Noir, Try this if you want a mold for your "glass" Put masking tape on the outside of the body, covering the window openings . If the shape is curved, just tug at the tape to make it look similar to the opening. Add layers of tape for support if you want...This will be the "seal" for the mold. Now turn the body over and fill the area from the inside with Plaster of Paris or my favorite , Hydrocal . Make the mix of water & plaster thick so it will dry quicker & not run under the tape...after this mix has dried, sand to shape, checking your progress by putting the mold in to the window molding..When you are satisfied with the mold for the window, move on to the plastic ..Lots of blister packing is done these days , so find a large piece of clear plastic from a package & heat a piece over a candle or simurge in hot water to make the plastic pliable. I have used a potato chip bag "clip to hold the hot plastic or a clothes pin works too. After the plastics hot, stretch it over your new window mold & cut to fit. With a little practice & sanding, you can make the mold a little smaller & the plastic piece will go into the window opening from the inside & fit flush with the outside...Hope this helps Noir......Tom


----------



## vaBcHRog (Feb 19, 2003)

Most excellent Tip Tom. Oh read your email I just ent one to you 

Roger Corrie
Virginia Becah, VA


----------



## noir (Jul 25, 2005)

Tom, I will give your method a shot. Roger, thanks for the ebay info. 

-noir


----------



## noir (Jul 25, 2005)

Just wanted to make sure that the tip i received from Claus Heupel (via e-mail) got it's full credit on the board. Since it looks similar to the method Tom mentions above, it must work great. 

Thanks again for the tip Claus!!

-noir


Hi there!

I´m using a method commonly known as "heat stretching" for my glass 
parts.
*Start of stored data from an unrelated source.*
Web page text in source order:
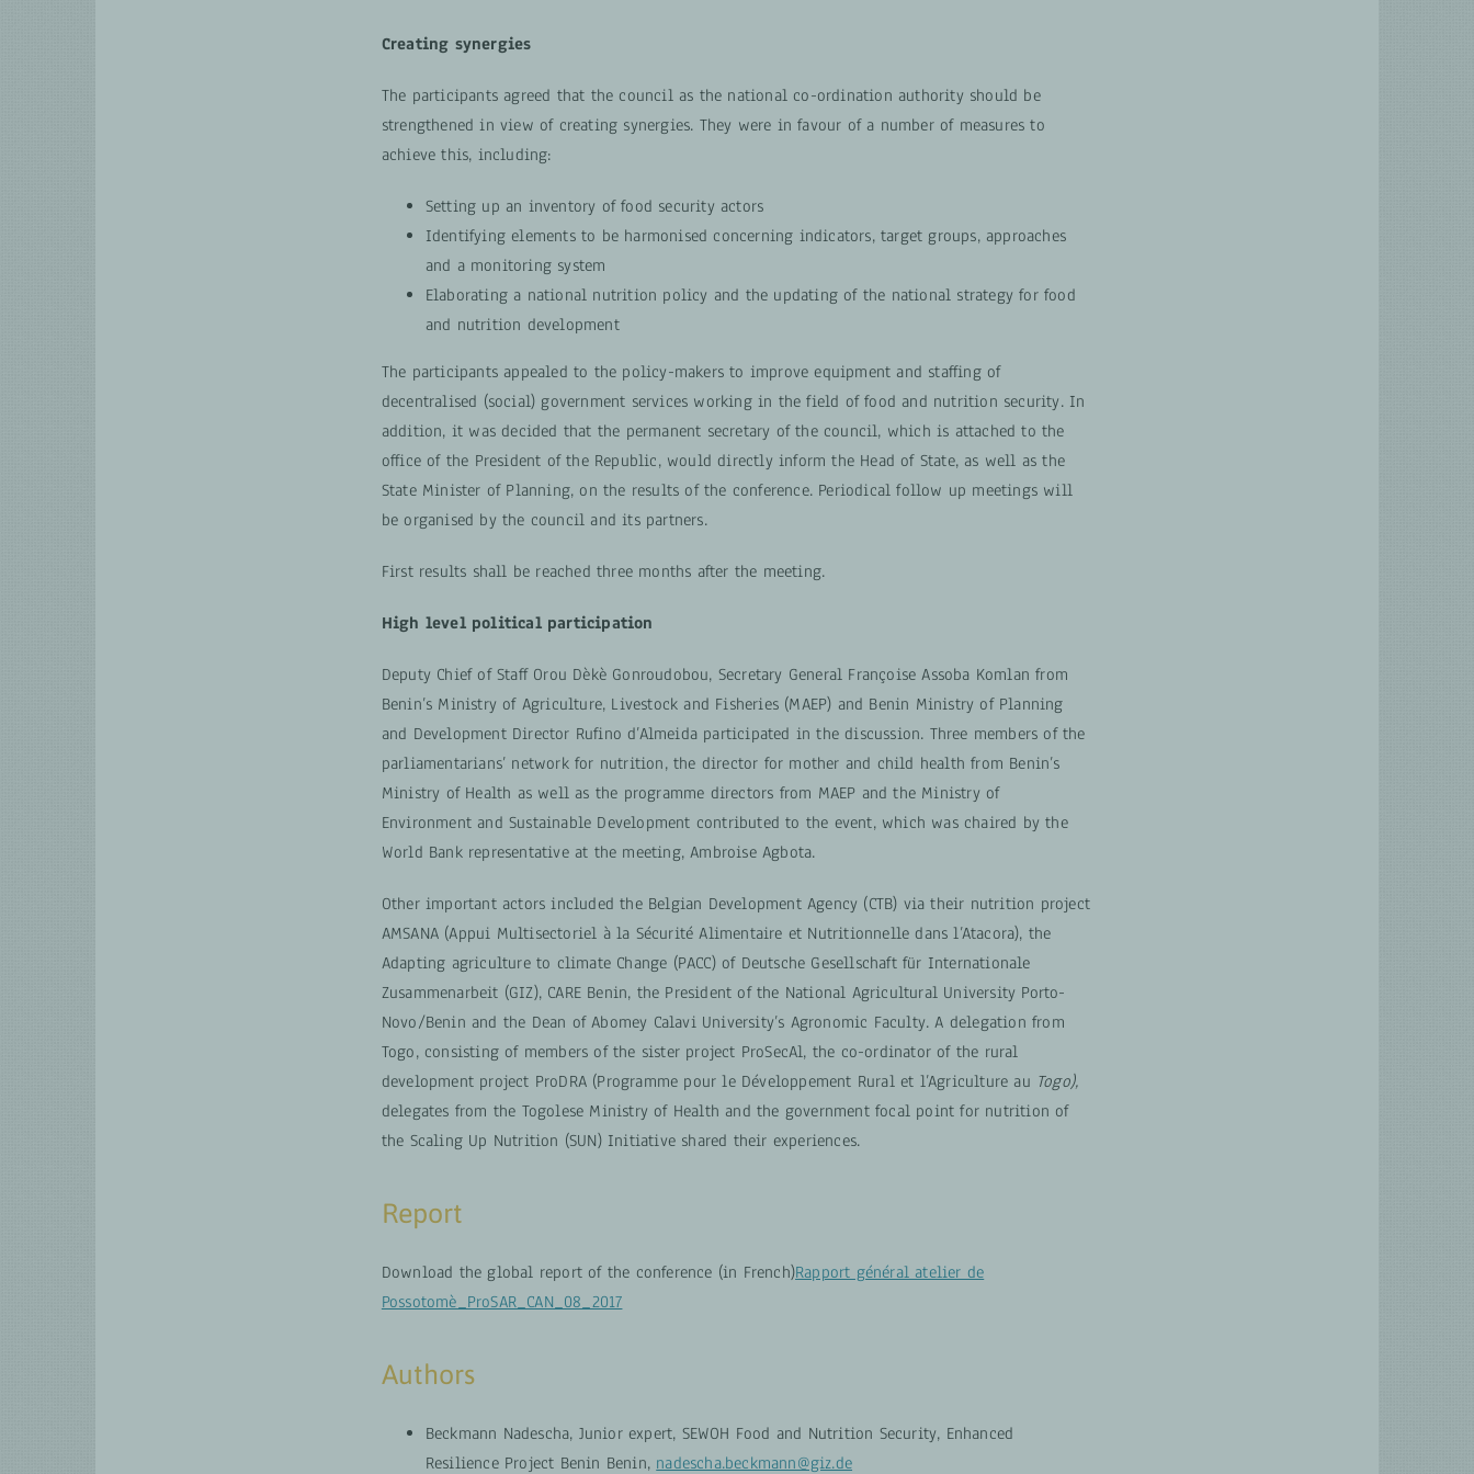
Creating synergies
The participants agreed that the council as the national co-ordination authority should be
strengthened in view of creating synergies. They were in favour of a number of measures to
achieve this, including:
Setting up an inventory of food security actors
Identifying elements to be harmonised concerning indicators, target groups, approaches
and a monitoring system
Elaborating a national nutrition policy and the updating of the national strategy for food
and nutrition development
The participants appealed to the policy-makers to improve equipment and staffing of
decentralised (social) government services working in the field of food and nutrition security. In
addition, it was decided that the permanent secretary of the council, which is attached to the
office of the President of the Republic, would directly inform the Head of State, as well as the
State Minister of Planning, on the results of the conference. Periodical follow up meetings will
be organised by the council and its partners.
First results shall be reached three months after the meeting.
High level political participation
Deputy Chief of Staff Orou Dèkè Gonroudobou, Secretary General Françoise Assoba Komlan from
Benin’s Ministry of Agriculture, Livestock and Fisheries (MAEP) and Benin Ministry of Planning
and Development Director Rufino d’Almeida participated in the discussion. Three members of the
parliamentarians’ network for nutrition, the director for mother and child health from Benin’s
Ministry of Health as well as the programme directors from MAEP and the Ministry of
Environment and Sustainable Development contributed to the event, which was chaired by the
World Bank representative at the meeting, Ambroise Agbota.
Other important actors included the Belgian Development Agency (CTB) via their nutrition project
AMSANA (Appui Multisectoriel à la Sécurité Alimentaire et Nutritionnelle dans l’Atacora), the
Adapting agriculture to climate Change (PACC) of Deutsche Gesellschaft für Internationale
Zusammenarbeit (GIZ), CARE Benin, the President of the National Agricultural University Porto-
Novo/Benin and the Dean of Abomey Calavi University’s Agronomic Faculty. A delegation from
Togo, consisting of members of the sister project ProSecAl, the co-ordinator of the rural
development project ProDRA (Programme pour le Développement Rural et l’Agriculture au Togo),
delegates from the Togolese Ministry of Health and the government focal point for nutrition of
the Scaling Up Nutrition (SUN) Initiative shared their experiences.
Report
Download the global report of the conference (in French)Rapport général atelier de
Possotomè_ProSAR_CAN_08_2017
Authors
Beckmann Nadescha, Junior expert, SEWOH Food and Nutrition Security, Enhanced
Resilience Project Benin Benin, nadescha.beckmann@giz.de

It´s plain simple: You make a "male" (i.e. positive) mold of the 
glass inlay (e.g. from the diecast piece), mount that mold on a thinner 
base and fix it in a vise.

Then just pull an oversized piece of PVC foil (blister packages often 
work great) over that mold after you have heatened that piece (a 
candle´s flame works fine).

Voilà, that´s it. Got it?

Have fun pulling your own windows!

Greetings from Germany,

Claus

www.c-jet500.de.vu


----------



## coach61 (Sep 6, 2004)

Thanks for sharing these tips guys! Clause's sounds like even I could pull it off, but that would lead to trying resin, then injection molding and I"d have to stop writing and get a real job.....naaa.....


Dave


----------